On this occasion we’re saving the mannequin state together with some meta-data (epochs and loss) inside a dictionary construction. We embody an choice to overwrite a single checkpoint file, or create a brand new file for each epoch. We’re utilizing the torch save perform, however in precept you can use different serialisation strategies. The important thing concept is that your program opens the file and determines what number of epochs of coaching had been used for the present file. This enables this system to determine whether or not to proceed coaching or transfer on.

Equally, within the load perform we cross in a reference to a mannequin we want to use. If there may be already a serialised mannequin we load the parameters into our mannequin and return the variety of epochs it was skilled for. This epoch worth will decide what number of further epochs are required. If there isn’t a mannequin then we get the default worth of zero epochs and we all know the mannequin nonetheless has the parameters it was initialised with.

def load_checkpoint(model_name, mannequin, optimizer, scheduler):
direc = get_checkpoint_dir(model_name)
if os.path.exists(direc):
file_path = get_path_with_max_epochs(direc)
checkpoint = torch.load(file_path, map_location=torch.gadget('cpu'))
mannequin.load_state_dict(checkpoint['model_state_dict'])
optimizer.load_state_dict(checkpoint['optimizer_state_dict'])
scheduler.load_state_dict(checkpoint['scheduler_state_dict'])
epoch = checkpoint['epoch']
loss = checkpoint['loss']
print(f"Checkpoint loaded from {epoch} epoch")
return epoch, loss
else:
print(f"No checkpoint discovered, ranging from epoch 1.")
return 0, None

These two capabilities will have to be referred to as inside your coaching loop, and you could be certain that the returned worth for epochs worth is used to replace the worth of epochs in your coaching iterations. The result’s you now have a coaching course of that may be re-started when a kernel dies, and it’ll decide up and proceed from the place it left off.

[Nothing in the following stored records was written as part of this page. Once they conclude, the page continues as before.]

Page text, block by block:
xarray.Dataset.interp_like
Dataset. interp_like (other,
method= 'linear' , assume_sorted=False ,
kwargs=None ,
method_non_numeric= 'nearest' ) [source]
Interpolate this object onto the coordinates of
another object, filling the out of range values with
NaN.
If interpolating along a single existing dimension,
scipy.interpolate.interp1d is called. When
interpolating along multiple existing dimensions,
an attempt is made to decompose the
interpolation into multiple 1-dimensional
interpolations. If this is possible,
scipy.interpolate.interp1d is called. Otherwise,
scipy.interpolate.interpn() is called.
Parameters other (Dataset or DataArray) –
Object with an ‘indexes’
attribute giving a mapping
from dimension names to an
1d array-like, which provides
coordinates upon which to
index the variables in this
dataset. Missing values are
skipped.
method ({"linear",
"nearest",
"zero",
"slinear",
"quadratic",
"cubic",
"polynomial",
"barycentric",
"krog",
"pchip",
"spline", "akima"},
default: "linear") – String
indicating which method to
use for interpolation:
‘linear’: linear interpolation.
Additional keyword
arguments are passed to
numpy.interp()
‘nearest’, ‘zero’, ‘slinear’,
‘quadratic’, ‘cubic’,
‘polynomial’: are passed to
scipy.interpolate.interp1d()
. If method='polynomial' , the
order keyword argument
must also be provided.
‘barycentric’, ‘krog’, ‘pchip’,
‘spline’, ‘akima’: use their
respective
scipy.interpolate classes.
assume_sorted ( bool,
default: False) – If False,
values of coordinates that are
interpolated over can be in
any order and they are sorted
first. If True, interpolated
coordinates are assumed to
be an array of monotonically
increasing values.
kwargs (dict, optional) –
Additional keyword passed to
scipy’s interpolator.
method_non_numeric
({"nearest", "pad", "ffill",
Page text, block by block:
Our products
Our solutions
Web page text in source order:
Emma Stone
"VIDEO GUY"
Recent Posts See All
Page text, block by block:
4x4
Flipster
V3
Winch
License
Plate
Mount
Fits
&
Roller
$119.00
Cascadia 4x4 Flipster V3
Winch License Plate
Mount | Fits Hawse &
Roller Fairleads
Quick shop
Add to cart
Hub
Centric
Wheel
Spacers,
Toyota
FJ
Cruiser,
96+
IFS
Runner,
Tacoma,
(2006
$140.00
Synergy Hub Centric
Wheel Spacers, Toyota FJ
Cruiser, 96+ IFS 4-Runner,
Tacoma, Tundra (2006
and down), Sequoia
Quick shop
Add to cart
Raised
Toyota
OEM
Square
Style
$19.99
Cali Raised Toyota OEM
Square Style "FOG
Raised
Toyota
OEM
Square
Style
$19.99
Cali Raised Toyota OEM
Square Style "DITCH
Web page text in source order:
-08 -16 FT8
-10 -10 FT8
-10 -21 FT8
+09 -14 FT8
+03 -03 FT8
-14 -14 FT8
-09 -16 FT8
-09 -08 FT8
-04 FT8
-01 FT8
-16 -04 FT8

That core coaching loop may look one thing like the next:


EPOCHS = 10
for exp in experiments:
mannequin, optimizer, scheduler = initialise_model_components(exp)
train_loader, val_loader = generate_data_loaders(exp)
start_epoch, prev_loss = load_checkpoint(exp, mannequin, optimizer, scheduler)
for epoch in vary(start_epoch, EPOCHS):
print(f'Epoch {epoch + 1}/{EPOCHS}')
# ALL YOUR TRAINING CODE HERE
save_checkpoint(epoch + 1, mannequin, optimizer, scheduler, train_loss, exp)

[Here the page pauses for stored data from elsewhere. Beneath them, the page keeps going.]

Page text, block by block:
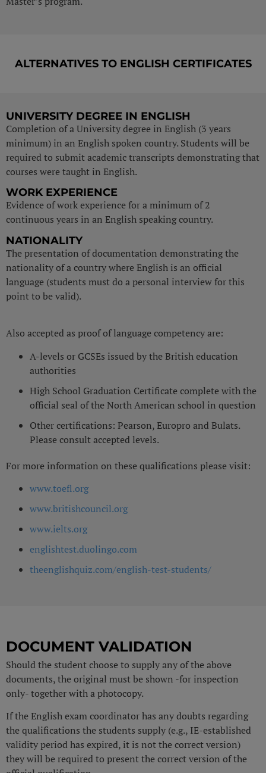
ALTERNATIVES TO ENGLISH CERTIFICATES
UNIVERSITY DEGREE IN ENGLISH
Completion of a University degree in English (3 years
minimum) in an English spoken country. Students will be
required to submit academic transcripts demonstrating that
courses were taught in English.
WORK EXPERIENCE
Evidence of work experience for a minimum of 2
continuous years in an English speaking country.
NATIONALITY
The presentation of documentation demonstrating the
nationality of a country where English is an official
language (students must do a personal interview for this
point to be valid).
Also accepted as proof of language competency are:
A-levels or GCSEs issued by the British education
authorities
High School Graduation Certificate complete with the
official seal of the North American school in question
Other certifications: Pearson, Europro and Bulats.
Please consult accepted levels.
For more information on these qualifications please visit:
www.toefl.org
www.britishcouncil.org
www.ielts.org
englishtest.duolingo.com
theenglishquiz.com/english-test-students/
DOCUMENT VALIDATION
Should the student choose to supply any of the above
documents, the original must be shown -for inspection
only- together with a photocopy.
If the English exam coordinator has any doubts regarding
the qualifications the students supply (e.g., IE-established
validity period has expired, it is not the correct version)
they will be required to present the correct version of the
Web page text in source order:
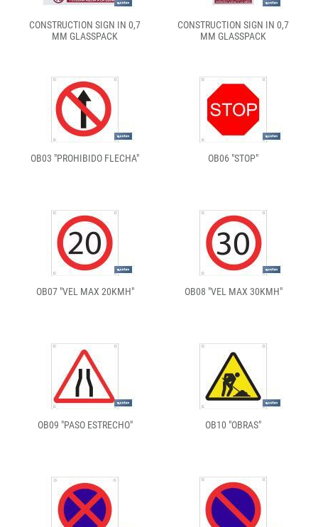
CONSTRUCTION SIGN IN 0,7
MM GLASSPACK
CONSTRUCTION SIGN IN 0,7
MM GLASSPACK
OB03 "PROHIBIDO FLECHA" OB06 "STOP"
OB07 "VEL MAX 20KMH" OB08 "VEL MAX 30KMH"
OB09 "PASO ESTRECHO" OB10 "OBRAS"
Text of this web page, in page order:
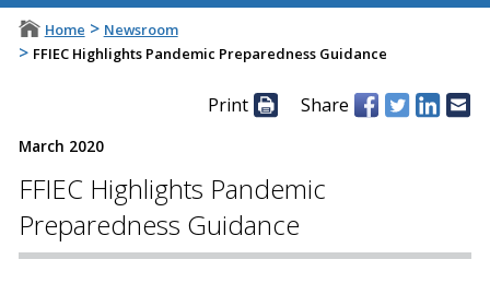
Home > Newsroom
> FFIEC Highlights Pandemic Preparedness Guidance
Print Share
March 2020
FFIEC Highlights Pandemic
Preparedness Guidance
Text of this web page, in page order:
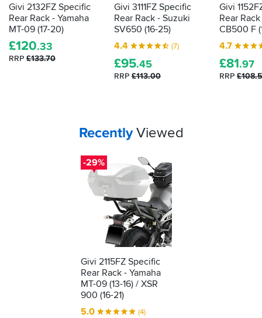
Givi 2132FZ Specific
Rear Rack - Yamaha
MT-09 (17-20)
£120.33
RRP £133.70
Givi 3111FZ Specific
Rear Rack - Suzuki
SV650 (16-25)
4.4
(7)
£95.45
RRP £113.00
Givi
Rear
CB500 F
4.7
£81.97
RRP
Your
RecentlyViewed
-29%
Givi 2115FZ Specific
Rear Rack - Yamaha
MT-09 (13-16) / XSR
900 (16-21)
5.0
(4)
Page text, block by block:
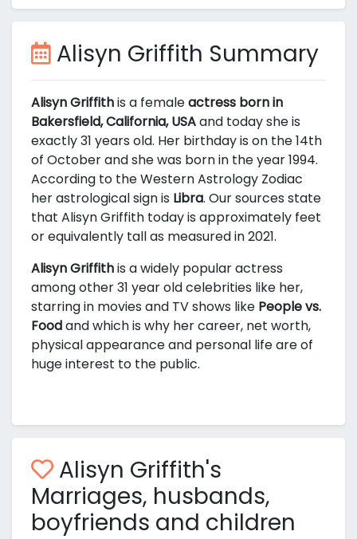
Alisyn Griffith Summary
Alisyn Griffithis a femaleactress born in
Bakersfield, California, USAand today she is
exactly 31 years old. Her birthday is on the 14th
of October and she was born in the year 1994.
According to the Western Astrology Zodiac
her astrological sign is Libra. Our sources state
that Alisyn Griffith today is approximately feet
or equivalently tall as measured in 2021.
Alisyn Griffithis a widely popular actress
among other 31 year old celebrities like her,
starring in movies and TV shows like People vs.
Foodandwhich is why her career, net worth,
physical appearance and personal life are of
huge interest to the public.
Alisyn Griffith's
Marriages, husbands,
boyfriends and children
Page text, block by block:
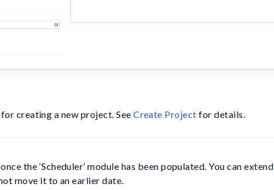
creating a new project. See Create Project for details.
the ‘Scheduler’ module has been populated. You can extend
move it to an earlier date.
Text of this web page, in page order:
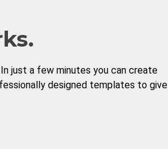
just a few minutes you can create
designed templates to give
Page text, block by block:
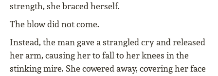
strength, she braced herself.
The blow did not come.
Instead, the man gave a strangled cry and released
her arm, causing her to fall to her knees in the
stinking mire. She cowered away, covering her face
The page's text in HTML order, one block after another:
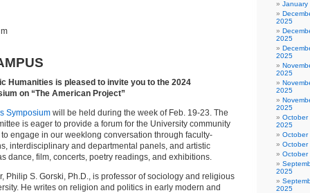
Humanities is pleased to invite you to the 2024
on “The American Project”
Symposium will be held during the week of Feb. 19-23. The
is eager to provide a forum for the University community
engage in our weeklong conversation through faculty-
interdisciplinary and departmental panels, and artistic
dance, film, concerts, poetry readings, and exhibitions.
Philip S. Gorski, Ph.D., is professor of sociology and religious
He writes on religion and politics in early modern and
January
2025
2025
2025
2025
2025
2025
October
2025
October
October
October
2025
2025
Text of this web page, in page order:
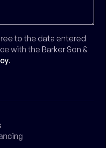
to the data entered
with the Barker Son &
.
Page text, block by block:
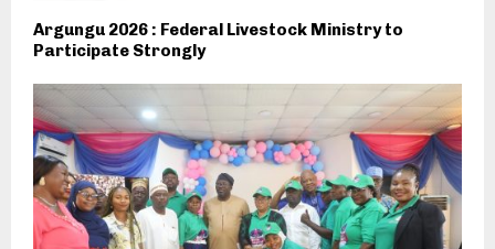
Argungu 2026 : Federal Livestock Ministry to
Participate Strongly
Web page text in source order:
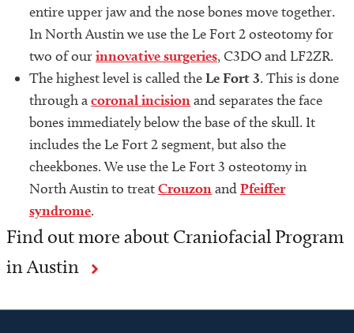
entire upper jaw and the nose bones move together.
In North Austin we use the Le Fort 2 osteotomy for
two of ourinnovative surgeries, C3DO and LF2ZR.
The highest level is called theLe Fort 3. This is done
through acoronal incisionand separates the face
bones immediately below the base of the skull. It
includes the Le Fort 2 segment, but also the
cheekbones. We use the Le Fort 3 osteotomy in
North Austin to treatCrouzonandPfeiffer
syndrome.
Find out more about Craniofacial Program
in Austin
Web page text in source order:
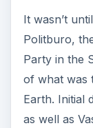
It wasn’t
Politburo,
Party in the
of what was
Earth. Initial
as well as

Observe: On this instance I’m experimenting with coaching a number of completely different mannequin setups (in a listing referred to as experiments), doubtlessly utilizing completely different coaching datasets. The supporting capabilities initialise_model_components and generate_data_loaders are taking good care of guaranteeing that I get the proper mannequin and information for every experiment.

The core coaching loop above permits us to reuse the general code construction that trains and serialises these fashions, guaranteeing that every mannequin will get to the specified variety of epochs of coaching. If we restart the method, it can iterate via the experiment checklist once more, however it can abandon any experiments which have already reached the utmost variety of epochs.

Hopefully you need to use this boilerplate code to setup your personal course of for experimenting with coaching some deep studying language fashions inside Google Colab. Please remark and let me know what you’re constructing and the way you utilize this code.